Как-то, как и обычно, 'зазаседались' мы у
Д. Н. по делам Орфографиче-ской комиссии до свету. По обычаю в этом, скажем,
четвертом часу Д. Н. ходил нас 'провожать', т. е. мы с ним делали 'кружок' и
уже совсем 'засветло' - расходились 'по домам своим'. Вот и тут вышли, я
поглядел на дверь и говорю: 'Шер - говорю - Метр! А на ловца и зверь бежит!' -
'А что?' - спрашивает Д. Н. 'Да глядите на дверь-то вашу - диалектология!' А на
двери мелом значилось: 'Ябена мать'.
Когда В. Д. Левин сдавал вступительные
экзамены в аспирантуру ИФЛИ и когда очередь дошла до 'экзамена по
специальности' и Левин все 'ответил' по билету, - тогда Д. Н., пощипав бородку,
сказал: 'Ну, разберем какой-нибудь случай, возьмем, например, БЛЯДЬ. Вот и
расскажите об этом'. Левин сперва помертвел от неожиданности, но, оправившись и
объяснив 'реальную суть дела', перешел к чередованиям: БЛУД, БЛУЖДАТЬ,
ЗАБЛУЖДЕНИЕ, ОБЛЯДЕНЕНИЕ. Д. Н. был явно доволен находчивостью и сообразитель-ностью
абитурьента. Шер-Метр не ошибся: действительно В. Д. Левин позднее оказался
знатоком этих вопросов.
Д. Н. любил контроверзы переводов.
Например, как изящно болгары обозначают особый проход на зрелищные предприятия
для женщин: 'Взлаз на бабата'. А как перевести на чешский латинскую поговорку
'Арс лонга - вита бревис'? - 'Штука длоуга - живот кратек'.

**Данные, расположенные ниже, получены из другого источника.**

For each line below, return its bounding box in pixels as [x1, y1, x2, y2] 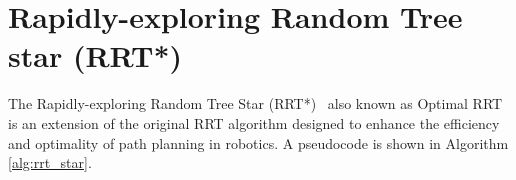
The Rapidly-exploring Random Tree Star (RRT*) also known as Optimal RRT [8, 93, 503, 114]
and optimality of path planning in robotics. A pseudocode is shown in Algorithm [8, 132, 509, 153]
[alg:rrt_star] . [8, 152, 92, 173]
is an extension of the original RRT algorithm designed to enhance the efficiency [8, 112, 500, 133]
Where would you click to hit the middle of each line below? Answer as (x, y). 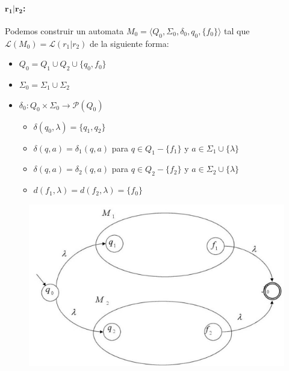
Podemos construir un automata (64, 30)
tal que (237, 30)
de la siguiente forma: (129, 43)
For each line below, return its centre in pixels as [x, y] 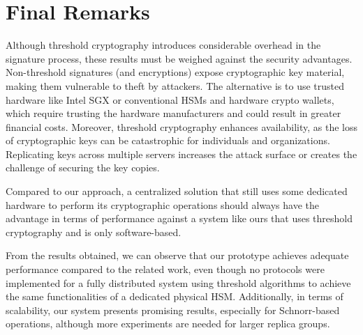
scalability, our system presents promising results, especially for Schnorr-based [173, 310]
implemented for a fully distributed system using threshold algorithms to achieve [178, 282]
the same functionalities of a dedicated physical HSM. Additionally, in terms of [175, 296]
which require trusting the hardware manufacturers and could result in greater [173, 113]
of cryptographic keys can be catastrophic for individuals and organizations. [168, 140]
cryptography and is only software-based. [94, 232]
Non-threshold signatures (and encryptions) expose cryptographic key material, [175, 72]
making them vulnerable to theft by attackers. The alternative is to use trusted [175, 85]

Были у Шера-Метра суждения и о личностях:
О Томашевском14: 'Умница. Какая ясная
голова!'
О Сидорове: 'Володя - умница. У него -
голова и сердце'.
Кстати: в московском просторечии обычно
говорили: 'Рубен Ивавич и Володя Сидоров'.
Об Аванесове: 'Вот беда с Рубеном! Просишь
что-нибудь сделать. Обещает, а по глазам вижу, что сам-то он знает, что не
сделает. А дальше тянет и все отговаривается разными случаями и, главное,
выискивает их, чтобы не сделать! И ведь не сделает...'
В конце 30-х годов, когда я 'несбриваемо'
отрастил бороду, я часто менял ее фасон, то из-за дурех парикмахерш, то из
дурацких собственных умозрений. Д. Н. этого не одобрял. В один ясный и очень
морозный январский день сидел я у Д. Н., и мы чего-то редактировали. Звонок.
Пришел Л. В. Щерба, замерзший и благожелательный. Ввели его в Шера-Метровую
комнату и сразу к печке-голландке - спину греть. Стоит этот долговязый Дон
Кихот Лев Владимирович и трется спиной об печку, а маленький изящный Ушаков
против него в кресле, положив ножка на ножку. Они друг друга очень любили.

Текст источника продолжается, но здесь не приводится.